The list of visionaries I admire is a short one, and Carey was the head of that list.

A luta continua, good sir.

Rest easy

#RIPCarey”

Conrad Akunga, Innova

“There are too many things I could say in praise of Carey. More than I could write here. He was a super generous guy. He had a true sense of passion and purpose for technology and Kenya that was simply inspiring and infectious. What Carey accomplished through his technology businesses in Africa over the last 5 years or so is mind blowing. Where many talk, Carey just did it. Pragmatic and effective execution seemed to be his domain. As a friend I knew from my high school days over 20 years ago in Nairobi I will miss him. May he rest in peace.”

Moses Kemibaro (also see his blog post on Carey)

“I felt horrid when Carey’s mum told me about his untimely death! More mad about why they would rake a way a brilliant, easy going and fun loving Carey. I first knew Carey when I was a kid, my parents and his parents were then fellow leaders in the Nairobi Baptist church of which his dad Michael Eaton was one of the founding pastors. Later, when my husband and I moved to Australia, I would attend his wedding (small and family centered with his friends) and later re-meet in Kenya when I returned before him and he followed later.

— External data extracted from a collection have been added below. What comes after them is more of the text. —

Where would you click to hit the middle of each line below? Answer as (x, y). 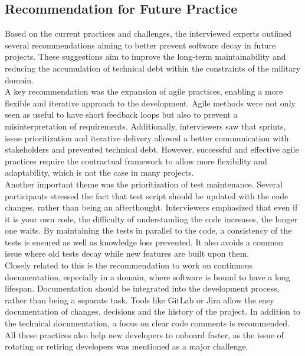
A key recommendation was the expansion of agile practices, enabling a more (144, 91)
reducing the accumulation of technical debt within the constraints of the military (153, 68)
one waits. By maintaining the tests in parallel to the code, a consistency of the (148, 230)
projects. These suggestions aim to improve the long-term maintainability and (145, 56)
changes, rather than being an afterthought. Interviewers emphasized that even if (151, 207)
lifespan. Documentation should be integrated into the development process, (142, 288)
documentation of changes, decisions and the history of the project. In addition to (152, 311)
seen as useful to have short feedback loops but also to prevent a (121, 114)
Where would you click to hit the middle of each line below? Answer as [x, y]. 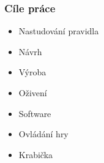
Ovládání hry [43, 134]
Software [35, 113]
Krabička [36, 154]
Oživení [33, 93]
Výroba [32, 72]
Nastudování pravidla [59, 31]
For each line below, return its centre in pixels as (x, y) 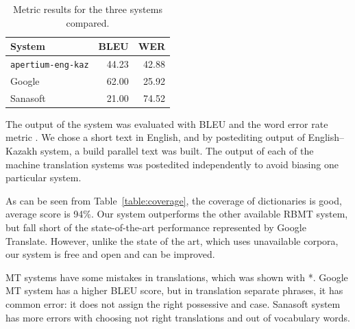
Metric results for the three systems (88, 9)
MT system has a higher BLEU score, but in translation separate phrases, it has (174, 290)
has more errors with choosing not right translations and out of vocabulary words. (178, 317)
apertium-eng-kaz (50, 65)
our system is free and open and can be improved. (110, 254)
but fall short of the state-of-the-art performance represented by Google (156, 227)
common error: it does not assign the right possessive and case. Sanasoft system (173, 304)
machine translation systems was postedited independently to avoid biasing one (172, 164)
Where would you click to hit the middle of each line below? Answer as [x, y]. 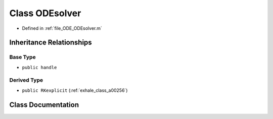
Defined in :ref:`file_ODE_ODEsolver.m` [62, 28]
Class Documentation [44, 105]
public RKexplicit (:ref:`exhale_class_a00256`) [75, 90]
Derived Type [26, 80]
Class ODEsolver [45, 13]
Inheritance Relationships [51, 43]
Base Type [22, 57]
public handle [39, 67]

He always knew what he wanted to do. I remember asking him about visiting iHub and mLab and everything else that was getting out on ICT in Kenya. He was passionate, easy going and had no airs. The Carey I will miss was someone who always willing to share. He loved his family and always spoke to his kids on skype if he was not with them. I miss him, and am mad at our ruthless Kenyans who won’t work hard but instead steal others thunder. Carey, you will be missed, but I know you even with all you had achieved, you had found rest high above in God. May we even here remember there is life in Christ. God bless.”

Dr. Monica Kerretts Makau

“I met Carey through an introduction by Erik. At the time we were a bunch of tech entrepreneurs in Nairobi trying to set up an informal network to help each others business weather the storms and make it. Carey had a ready smile and a hunger to know what your business was up to and how he could help.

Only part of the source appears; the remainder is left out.